Usually, Tern sets the position manually to speed things up, but for our demo, the team wanted a “cold start.” Behroozi turned off his phone’s location services, so the Tern intelligent system had only a cached map of a 500-square-mile boundary around Austin and vehicle sensors to work with.
As the car drove, the system picked up road data to work toward “convergence.” It took roughly 10 minutes for the system to reach full convergence from a cold start because, according to Behroozi, there was traffic so our movements were limited. Harrison assured me convergence usually takes around one to two minutes without a start point, and is immediate with one.
Harrison noted that Tern’s system can also localize vehicles in parking garages, tunnels, and on mountains, which GPS struggles to do.
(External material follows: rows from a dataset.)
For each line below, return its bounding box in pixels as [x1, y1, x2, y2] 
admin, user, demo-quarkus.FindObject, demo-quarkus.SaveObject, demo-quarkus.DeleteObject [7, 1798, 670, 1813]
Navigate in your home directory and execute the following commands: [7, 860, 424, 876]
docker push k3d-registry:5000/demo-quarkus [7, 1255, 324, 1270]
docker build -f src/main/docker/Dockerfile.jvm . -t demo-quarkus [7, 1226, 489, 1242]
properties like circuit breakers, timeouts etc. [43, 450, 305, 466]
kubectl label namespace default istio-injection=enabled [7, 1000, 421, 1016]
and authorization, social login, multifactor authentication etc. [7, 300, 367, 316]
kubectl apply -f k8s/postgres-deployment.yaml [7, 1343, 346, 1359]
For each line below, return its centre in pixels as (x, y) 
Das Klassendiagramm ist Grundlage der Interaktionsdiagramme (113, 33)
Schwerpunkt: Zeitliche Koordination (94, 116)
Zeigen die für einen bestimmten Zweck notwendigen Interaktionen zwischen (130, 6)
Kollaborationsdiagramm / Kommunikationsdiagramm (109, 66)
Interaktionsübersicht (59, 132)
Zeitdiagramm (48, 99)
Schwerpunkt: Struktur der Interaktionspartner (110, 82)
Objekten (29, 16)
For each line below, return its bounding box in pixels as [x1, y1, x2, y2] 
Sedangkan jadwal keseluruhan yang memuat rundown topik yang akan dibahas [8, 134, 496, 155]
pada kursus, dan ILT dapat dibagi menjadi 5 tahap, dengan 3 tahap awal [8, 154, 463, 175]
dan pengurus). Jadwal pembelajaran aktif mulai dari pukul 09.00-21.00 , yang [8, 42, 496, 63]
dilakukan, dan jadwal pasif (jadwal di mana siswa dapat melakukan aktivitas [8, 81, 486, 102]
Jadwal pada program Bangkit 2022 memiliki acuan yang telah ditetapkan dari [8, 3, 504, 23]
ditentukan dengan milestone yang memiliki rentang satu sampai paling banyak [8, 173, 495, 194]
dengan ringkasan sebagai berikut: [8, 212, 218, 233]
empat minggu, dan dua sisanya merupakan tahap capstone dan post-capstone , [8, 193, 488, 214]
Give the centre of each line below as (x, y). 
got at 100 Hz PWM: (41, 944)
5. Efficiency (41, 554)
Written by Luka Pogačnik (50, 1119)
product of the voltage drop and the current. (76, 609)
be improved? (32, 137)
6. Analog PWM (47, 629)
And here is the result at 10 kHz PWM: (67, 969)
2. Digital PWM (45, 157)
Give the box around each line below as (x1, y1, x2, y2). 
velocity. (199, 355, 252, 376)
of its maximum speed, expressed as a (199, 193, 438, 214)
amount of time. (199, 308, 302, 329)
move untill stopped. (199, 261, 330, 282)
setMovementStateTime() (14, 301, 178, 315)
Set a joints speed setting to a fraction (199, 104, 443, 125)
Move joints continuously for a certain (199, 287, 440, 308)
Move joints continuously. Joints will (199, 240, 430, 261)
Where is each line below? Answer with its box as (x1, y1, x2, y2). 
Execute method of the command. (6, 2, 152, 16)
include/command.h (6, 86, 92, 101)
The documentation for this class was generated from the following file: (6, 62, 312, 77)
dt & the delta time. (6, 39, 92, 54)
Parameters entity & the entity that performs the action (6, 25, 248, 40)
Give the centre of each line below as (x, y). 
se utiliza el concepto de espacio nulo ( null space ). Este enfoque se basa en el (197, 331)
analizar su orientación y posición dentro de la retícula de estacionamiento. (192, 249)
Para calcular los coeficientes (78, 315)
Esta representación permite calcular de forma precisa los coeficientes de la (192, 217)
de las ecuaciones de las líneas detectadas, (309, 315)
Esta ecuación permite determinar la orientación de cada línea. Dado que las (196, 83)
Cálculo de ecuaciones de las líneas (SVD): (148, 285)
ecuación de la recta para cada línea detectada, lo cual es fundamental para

Harrison wouldn’t explain exactly how, saying the information is “proprietary.”
We drove around for a few more minutes after the system reached full convergence, and I watched as it steadily tracked our precise movements in a way that appeared as good as, and in some cases better than, GPS. That became more apparent when we drove into downtown Austin, where my Google Maps regularly mislocated me throughout the week as I navigated urban streets dotted with towering buildings.
Harrison said that Tern’s system is also safer from a privacy perspective because with GPS, “if anyone knows your ID, they can find you at any time.”
“Our system is a total closed loop,” he said. “Right now, we’re not emitting anything. It’s independently deriving its own position [via on edge computing], so there are no external touchpoints.”
Built to scale
“We set up the company and the solution from the start to be scalable. If you look at that Waymo car and all of the hardware that’s embedded, we don’t see that going on a Nissan Sentra anytime soon. It’s just too expensive, ” Harrison said, pointing ahead of us to a Waymo-Uber robotaxi.
“At the manufacturer level, if [Tern] is implemented within the infotainment system, it’s just a software download, so extraordinarily scalable. All new vehicles have the sensor data we need. The map data already exists with all the providers today. So it’s quite simple.”